Cogí un boli para repasar las partes borrosas y transformé Feckerdol en Beckendorf solo un par de trazos. Pero aun así, por emocionante que fuera haber encajado una pieza más del puzle, seguía desilusionada por no haber tenido ninguna visión al tocar la pulsera. Pasé los dedos sobre el nombre, me la puse como anillo, la sostuve junto a mi frente… Pero nada.

Entonces empecé a rebuscar entre los demás objetos de la caja, decidida a encontrar algo, cualquier cosa, que hiciera que aquella escapada hubiera valido la pena. Revisé un puñado de fotografías, me fijé detenidamente en una bolsa de arena y hojeé un fajo de postales.

Nada.

Fui incapaz de sentir nada.

Ninguna visión.

Inspiré profundamente. ¿Por qué el poder tenía que ser tan selectivo? ¿Por qué al tocar ciertas cosas obtenía imágenes increíblemente nítidas y otras veces no pasaba nada?

¿Acaso la presencia de Hal, Callie y Zoe influía de alguna manera? La mayoría de mis visiones más significativas las había tenido cuando estaba con ellos. O en compañía de alguno, por lo menos.

Volví a guardar las fotos en la caja, junto con las postales y la bolsita de arena. Cuando estaba a punto de cerrarla, algo me llamó la atención.

La parte inferior de la tapa parecía algo abultada.

Pasé los dedos por el forro de terciopelo y me di cuenta de que se hundía ligeramente.

Había algo escondido ahí debajo.

Tiré de una de las esquinas del forro.
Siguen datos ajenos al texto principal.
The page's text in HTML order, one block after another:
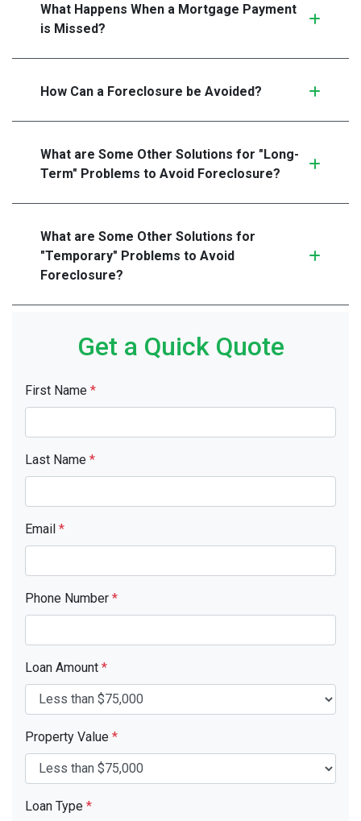
What Happens When a Mortgage Payment
is Missed?
How Can a Foreclosure be Avoided?
What are Some Other Solutions for "Long-
Term" Problems to Avoid Foreclosure?
What are Some Other Solutions for
"Temporary" Problems to Avoid
Foreclosure?
Get a Quick Quote
First Name *
Last Name *
Email *
Phone Number *
Loan Amount *
Property Value *
Loan Type *
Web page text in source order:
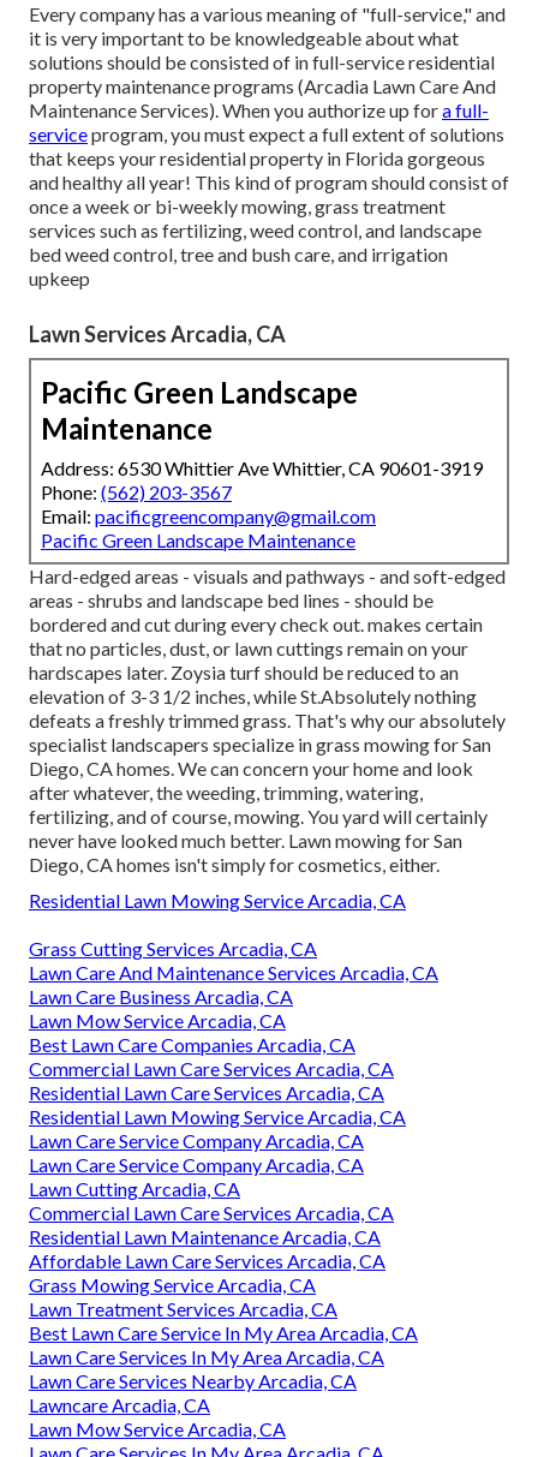
Every company has a various meaning of "full-service," and
it is very important to be knowledgeable about what
solutions should be consisted of in full-service residential
property maintenance programs (Arcadia Lawn Care And
Maintenance Services). When you authorize up fora full-
serviceprogram, you must expect a full extent of solutions
that keeps your residential property in Florida gorgeous
and healthy all year! This kind of program should consist of
once a week or bi-weekly mowing, grass treatment
services such as fertilizing, weed control, and landscape
bed weed control, tree and bush care, and irrigation
upkeep
Lawn Services Arcadia, CA
Pacific Green Landscape
Maintenance
Address: 6530 Whittier Ave Whittier, CA 90601-3919
Phone: (562) 203-3567
Email: pacificgreencompany@gmail.com
Pacific Green Landscape Maintenance
Hard-edged areas - visuals and pathways - and soft-edged
areas - shrubs and landscape bed lines - should be
bordered and cut during every check out. makes certain
that no particles, dust, or lawn cuttings remain on your
hardscapes later. Zoysia turf should be reduced to an
elevation of 3-3 1/2 inches, while St.Absolutely nothing
defeats a freshly trimmed grass. That's why our absolutely
specialist landscapers specialize in grass mowing for San
Diego, CA homes. We can concern your home and look
after whatever, the weeding, trimming, watering,
fertilizing, and of course, mowing. You yard will certainly
never have looked much better. Lawn mowing for San
Diego, CA homes isn't simply for cosmetics, either.
Residential Lawn Mowing Service Arcadia, CA
Grass Cutting Services Arcadia, CA
Lawn Care And Maintenance Services Arcadia, CA
Lawn Care Business Arcadia, CA
Lawn Mow Service Arcadia, CA
Best Lawn Care Companies Arcadia, CA
Commercial Lawn Care Services Arcadia, CA
Residential Lawn Care Services Arcadia, CA
Residential Lawn Mowing Service Arcadia, CA
Lawn Care Service Company Arcadia, CA
Lawn Care Service Company Arcadia, CA
Lawn Cutting Arcadia, CA
Commercial Lawn Care Services Arcadia, CA
Residential Lawn Maintenance Arcadia, CA
Affordable Lawn Care Services Arcadia, CA
Grass Mowing Service Arcadia, CA
Lawn Treatment Services Arcadia, CA
Best Lawn Care Service In My Area Arcadia, CA
Lawn Care Services In My Area Arcadia, CA
Lawn Care Services Nearby Arcadia, CA
Lawncare Arcadia, CA
Lawn Mow Service Arcadia, CA
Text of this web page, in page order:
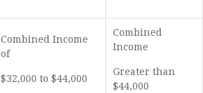
Combined Income
of
$32,000 to $44,000
Combined
Income
Greater than
$44,000
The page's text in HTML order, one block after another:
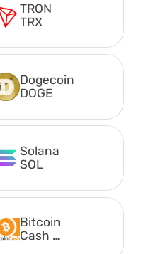
TRON
TRX
Dogecoin
DOGE
Solana
SOL
Bitcoin
Cash
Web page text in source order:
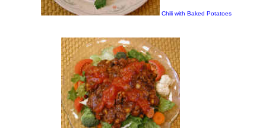
Chili with Baked Potatoes
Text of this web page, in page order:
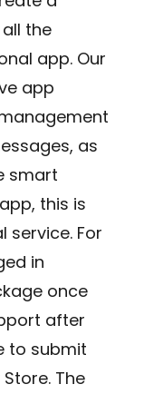
the
app. Our
app
as
smart
this is
service. For
in
once
after
to submit
The
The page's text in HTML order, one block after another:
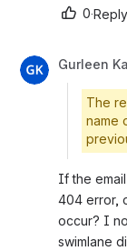
0·Reply
Gurleen
The
name
If the
404 error,
occur? I
swimlane
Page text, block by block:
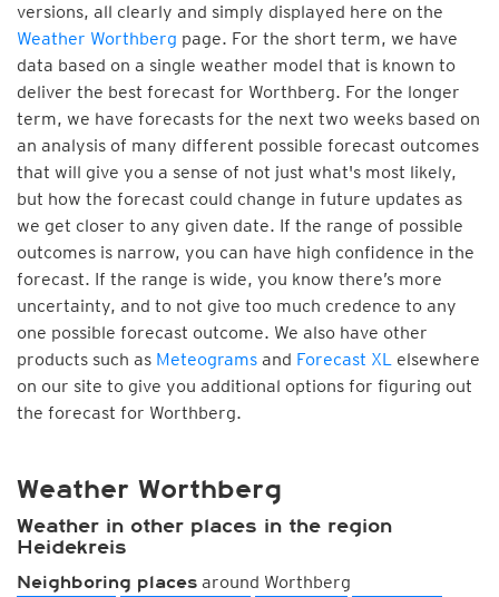
versions, all clearly and simply displayed here on the
Weather Worthberg page. For the short term, we have
data based on a single weather model that is known to
deliver the best forecast for Worthberg. For the longer
term, we have forecasts for the next two weeks based on
an analysis of many different possible forecast outcomes
that will give you a sense of not just what's most likely,
but how the forecast could change in future updates as
we get closer to any given date. If the range of possible
outcomes is narrow, you can have high confidence in the
forecast. If the range is wide, you know there’s more
uncertainty, and to not give too much credence to any
one possible forecast outcome. We also have other
products such as Meteograms and Forecast XL elsewhere
on our site to give you additional options for figuring out
the forecast for Worthberg.
Weather Worthberg
Weather in other places in the region
Heidekreis
Neighboring places around Worthberg
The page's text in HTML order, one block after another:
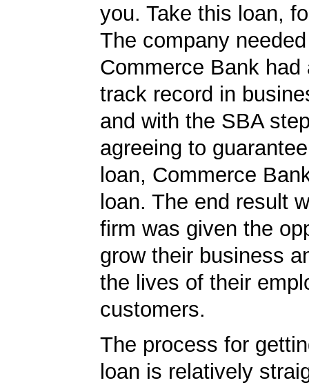
you. Take this loan,
The company
Commerce Bank had
track record in
and with the SBA
agreeing to
loan, Commerce
loan. The end result
firm was given the
grow their business
the lives of their
customers.
The process for
loan is relatively

Las puntadas eran firmes en tres de los lados, pero mucho más flojas en la parte inferior, como si alguien lo hubiera vuelto a coser a mano.

Sin pensármelo dos veces, tiré de las costuras con todas mis fuerzas y en pocos segundos conseguí abrir completamente uno de los laterales. Entonces metí la mano por debajo del forro hasta que mi dedo corazón rozó algo.

Lo saqué.

Era un trozo de tela rosa, no más grande que la palma de mi mano, áspero por un lado y suave por el otro. Parecía el fragmento de una manta de bebé. Tenía los bordes deshilachados por la zona donde lo habían cortado. En la cara suave había dos letras bordadas: una A y la mitad de una R minúscula.

—Ariel —susurré.

Tenía la certeza de que aquel pedazo de manta pertenecía a Amanda.

Deslicé la mano sobre el lado áspero y pude visualizar con nitidez una escena. La pequeña Ariel dormía plácidamente en su cuna debajo de un carrusel con una luna y varias estrellas. La manta con el nombre de Ariel la cubría hasta la barriga.

Cerré los ojos con fuerza.

El nombre estaba bordado con una tipografía juguetona. Habían utilizado un centelleante hilo dorado, que por aquel entonces era mucho más alegre y brillante que ahora. Debajo del nombre estaba la fecha de su nacimiento, el 13 de febrero.

Me concentré todavía más.

Uno de los extremos de la manta estaba doblado hacia dentro, arremetido bajo las regordetas piernecitas de la pequeña Ariel.

Abrí los ojos, sin dejar de pasar los dedos sobre la tela. Me fijé en un bordado amarillo que había junto al extremo rasgado, no más grande que mi pulgar. ¿Sería esa la parte que estaba arremetida bajo las piernas del bebé? ¿Qué podría ser? ¿Un estampado? ¿Más palabras? ¿O acaso una pista esencial?

Ansiosa por reunirme con los demás, me guardé el tozo de manta en el bolsillo, volví a guardar todo lo demás en el fondo de mi armario y salí corriendo por la puerta.